== WORK REQUEST ==
Say how many lines of the material below contain the word "rail", with no other words.

..............................

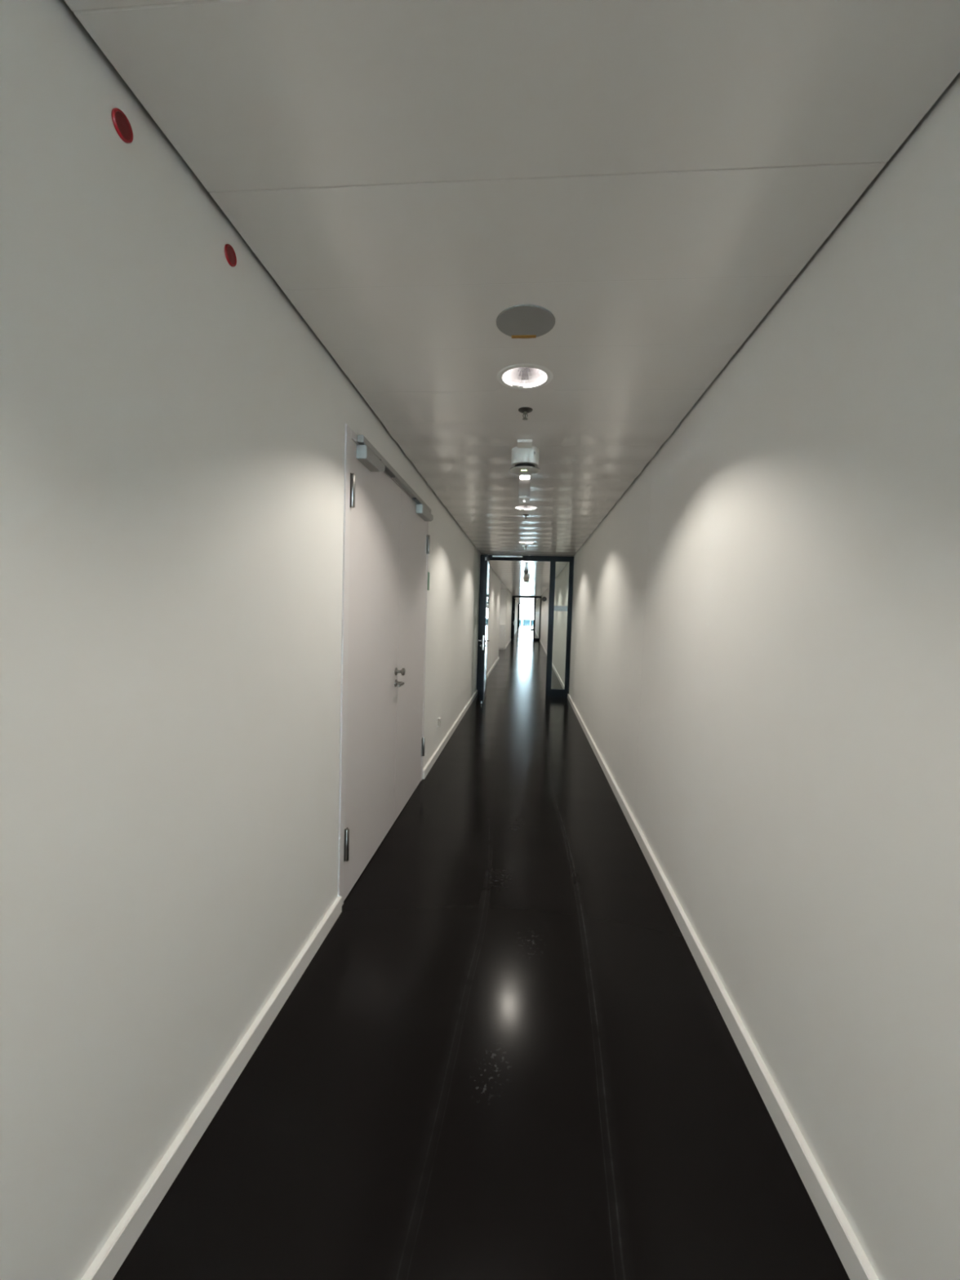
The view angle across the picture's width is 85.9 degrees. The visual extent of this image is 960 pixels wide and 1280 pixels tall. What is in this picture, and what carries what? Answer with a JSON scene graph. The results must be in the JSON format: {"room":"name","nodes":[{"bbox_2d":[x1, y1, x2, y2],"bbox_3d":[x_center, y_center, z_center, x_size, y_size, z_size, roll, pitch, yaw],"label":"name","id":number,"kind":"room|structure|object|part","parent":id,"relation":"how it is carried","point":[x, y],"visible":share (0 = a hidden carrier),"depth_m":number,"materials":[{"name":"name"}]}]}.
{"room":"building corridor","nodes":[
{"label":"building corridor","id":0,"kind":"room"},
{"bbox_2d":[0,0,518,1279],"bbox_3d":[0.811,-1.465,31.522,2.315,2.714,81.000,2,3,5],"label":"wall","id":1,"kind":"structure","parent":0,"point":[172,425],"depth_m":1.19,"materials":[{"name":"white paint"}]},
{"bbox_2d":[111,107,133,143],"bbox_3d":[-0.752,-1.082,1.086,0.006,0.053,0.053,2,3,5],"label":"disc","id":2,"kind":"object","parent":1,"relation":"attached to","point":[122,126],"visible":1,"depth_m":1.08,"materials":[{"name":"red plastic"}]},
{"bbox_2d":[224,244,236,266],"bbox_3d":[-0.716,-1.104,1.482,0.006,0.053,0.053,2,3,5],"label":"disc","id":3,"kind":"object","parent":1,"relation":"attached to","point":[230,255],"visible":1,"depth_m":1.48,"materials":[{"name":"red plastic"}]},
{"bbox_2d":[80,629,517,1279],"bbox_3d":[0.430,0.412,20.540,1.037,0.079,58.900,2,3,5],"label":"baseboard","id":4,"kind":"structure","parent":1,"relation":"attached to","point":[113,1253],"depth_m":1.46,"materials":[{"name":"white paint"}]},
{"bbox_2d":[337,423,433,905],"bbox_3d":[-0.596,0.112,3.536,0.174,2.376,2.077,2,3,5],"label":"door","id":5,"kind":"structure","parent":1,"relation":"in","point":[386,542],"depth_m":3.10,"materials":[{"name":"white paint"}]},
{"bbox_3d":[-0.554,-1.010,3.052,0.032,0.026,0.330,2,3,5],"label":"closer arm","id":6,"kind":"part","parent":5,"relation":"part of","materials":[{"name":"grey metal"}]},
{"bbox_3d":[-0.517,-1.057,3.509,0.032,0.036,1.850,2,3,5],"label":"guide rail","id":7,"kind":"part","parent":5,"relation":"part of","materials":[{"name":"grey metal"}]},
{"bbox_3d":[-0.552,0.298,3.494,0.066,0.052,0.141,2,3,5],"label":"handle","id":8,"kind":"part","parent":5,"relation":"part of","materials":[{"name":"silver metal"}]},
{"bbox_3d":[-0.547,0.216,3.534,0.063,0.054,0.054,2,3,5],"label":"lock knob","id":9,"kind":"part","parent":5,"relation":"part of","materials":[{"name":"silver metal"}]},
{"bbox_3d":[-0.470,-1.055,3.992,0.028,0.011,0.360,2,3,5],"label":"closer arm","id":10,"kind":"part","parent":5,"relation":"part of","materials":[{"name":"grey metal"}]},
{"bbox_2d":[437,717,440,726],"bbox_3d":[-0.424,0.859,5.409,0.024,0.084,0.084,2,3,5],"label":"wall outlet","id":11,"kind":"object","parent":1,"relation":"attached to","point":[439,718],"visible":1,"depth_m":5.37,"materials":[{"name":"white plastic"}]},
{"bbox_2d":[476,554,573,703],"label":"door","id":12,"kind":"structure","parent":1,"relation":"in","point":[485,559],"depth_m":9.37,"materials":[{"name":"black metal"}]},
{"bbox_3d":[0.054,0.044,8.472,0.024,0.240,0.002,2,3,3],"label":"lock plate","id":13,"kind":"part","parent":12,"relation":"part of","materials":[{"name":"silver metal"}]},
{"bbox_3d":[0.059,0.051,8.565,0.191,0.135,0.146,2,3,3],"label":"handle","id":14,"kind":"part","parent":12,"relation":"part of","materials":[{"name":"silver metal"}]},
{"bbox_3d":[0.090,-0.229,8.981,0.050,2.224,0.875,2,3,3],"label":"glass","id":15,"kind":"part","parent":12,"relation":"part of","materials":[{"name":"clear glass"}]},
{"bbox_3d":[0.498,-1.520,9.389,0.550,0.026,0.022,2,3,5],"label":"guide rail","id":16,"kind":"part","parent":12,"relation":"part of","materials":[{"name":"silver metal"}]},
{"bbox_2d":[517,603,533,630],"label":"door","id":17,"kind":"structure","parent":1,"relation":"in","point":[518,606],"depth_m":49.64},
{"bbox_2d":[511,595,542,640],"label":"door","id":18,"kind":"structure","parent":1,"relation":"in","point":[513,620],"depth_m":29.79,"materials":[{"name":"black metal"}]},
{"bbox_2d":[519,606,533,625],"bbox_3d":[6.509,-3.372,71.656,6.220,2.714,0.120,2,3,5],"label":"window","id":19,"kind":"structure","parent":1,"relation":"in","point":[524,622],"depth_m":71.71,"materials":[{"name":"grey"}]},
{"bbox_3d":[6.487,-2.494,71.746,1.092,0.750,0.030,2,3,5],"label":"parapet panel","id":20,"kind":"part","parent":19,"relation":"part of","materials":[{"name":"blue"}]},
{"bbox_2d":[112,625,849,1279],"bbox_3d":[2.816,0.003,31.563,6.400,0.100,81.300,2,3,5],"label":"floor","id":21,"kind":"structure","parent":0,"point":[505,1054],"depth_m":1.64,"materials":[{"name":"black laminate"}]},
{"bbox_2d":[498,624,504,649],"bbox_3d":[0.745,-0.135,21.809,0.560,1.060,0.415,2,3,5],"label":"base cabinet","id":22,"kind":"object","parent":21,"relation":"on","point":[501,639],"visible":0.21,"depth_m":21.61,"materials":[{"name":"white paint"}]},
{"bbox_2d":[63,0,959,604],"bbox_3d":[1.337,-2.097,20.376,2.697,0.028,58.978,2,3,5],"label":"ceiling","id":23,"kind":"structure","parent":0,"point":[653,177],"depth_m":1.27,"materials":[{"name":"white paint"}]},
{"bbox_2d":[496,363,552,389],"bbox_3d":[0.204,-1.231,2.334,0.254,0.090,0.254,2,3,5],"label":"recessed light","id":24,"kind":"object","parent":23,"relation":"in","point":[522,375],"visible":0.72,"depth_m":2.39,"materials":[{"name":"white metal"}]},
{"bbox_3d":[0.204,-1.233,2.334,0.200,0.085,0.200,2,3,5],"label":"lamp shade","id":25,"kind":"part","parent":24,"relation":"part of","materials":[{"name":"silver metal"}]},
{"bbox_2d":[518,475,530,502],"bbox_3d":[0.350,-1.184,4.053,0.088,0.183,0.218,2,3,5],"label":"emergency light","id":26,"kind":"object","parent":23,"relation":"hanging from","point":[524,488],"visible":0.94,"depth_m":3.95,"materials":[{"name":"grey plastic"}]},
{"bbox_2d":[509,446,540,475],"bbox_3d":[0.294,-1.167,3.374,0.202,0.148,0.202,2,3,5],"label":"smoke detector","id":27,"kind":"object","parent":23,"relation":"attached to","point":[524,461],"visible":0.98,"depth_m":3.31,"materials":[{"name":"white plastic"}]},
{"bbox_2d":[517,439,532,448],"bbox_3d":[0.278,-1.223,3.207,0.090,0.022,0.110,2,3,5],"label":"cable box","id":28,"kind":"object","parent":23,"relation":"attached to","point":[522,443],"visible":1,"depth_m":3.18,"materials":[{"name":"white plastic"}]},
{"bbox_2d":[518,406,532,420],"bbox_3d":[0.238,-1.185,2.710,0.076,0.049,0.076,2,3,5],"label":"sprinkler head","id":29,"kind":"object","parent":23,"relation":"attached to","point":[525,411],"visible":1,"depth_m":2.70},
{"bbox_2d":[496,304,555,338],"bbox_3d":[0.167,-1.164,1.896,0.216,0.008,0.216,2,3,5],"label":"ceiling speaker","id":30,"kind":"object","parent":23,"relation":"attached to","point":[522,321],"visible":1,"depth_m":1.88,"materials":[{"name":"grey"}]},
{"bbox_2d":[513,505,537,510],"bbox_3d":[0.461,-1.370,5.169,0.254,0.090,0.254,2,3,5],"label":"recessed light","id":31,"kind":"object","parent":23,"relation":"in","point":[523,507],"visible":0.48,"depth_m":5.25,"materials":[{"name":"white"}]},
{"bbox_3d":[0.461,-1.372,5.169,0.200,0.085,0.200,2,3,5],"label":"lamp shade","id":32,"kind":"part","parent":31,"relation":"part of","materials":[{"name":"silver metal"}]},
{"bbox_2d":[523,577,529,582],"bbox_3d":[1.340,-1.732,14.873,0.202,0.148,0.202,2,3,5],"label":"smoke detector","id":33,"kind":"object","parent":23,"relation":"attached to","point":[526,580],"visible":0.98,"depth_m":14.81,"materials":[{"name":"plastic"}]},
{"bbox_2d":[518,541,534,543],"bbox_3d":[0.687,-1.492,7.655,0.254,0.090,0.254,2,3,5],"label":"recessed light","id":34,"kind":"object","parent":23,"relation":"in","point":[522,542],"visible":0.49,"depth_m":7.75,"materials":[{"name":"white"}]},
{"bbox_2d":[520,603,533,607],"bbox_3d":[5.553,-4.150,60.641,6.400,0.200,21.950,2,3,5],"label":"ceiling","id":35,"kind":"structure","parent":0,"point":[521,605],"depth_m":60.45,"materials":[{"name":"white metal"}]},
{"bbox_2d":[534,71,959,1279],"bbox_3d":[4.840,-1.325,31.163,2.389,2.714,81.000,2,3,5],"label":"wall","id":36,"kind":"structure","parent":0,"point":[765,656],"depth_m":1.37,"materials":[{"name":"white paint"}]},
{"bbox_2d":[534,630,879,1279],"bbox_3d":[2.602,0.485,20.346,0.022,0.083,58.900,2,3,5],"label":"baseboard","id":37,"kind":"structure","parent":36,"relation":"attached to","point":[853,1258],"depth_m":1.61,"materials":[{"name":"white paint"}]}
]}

..............................

== OUTPUT BELOW ==
2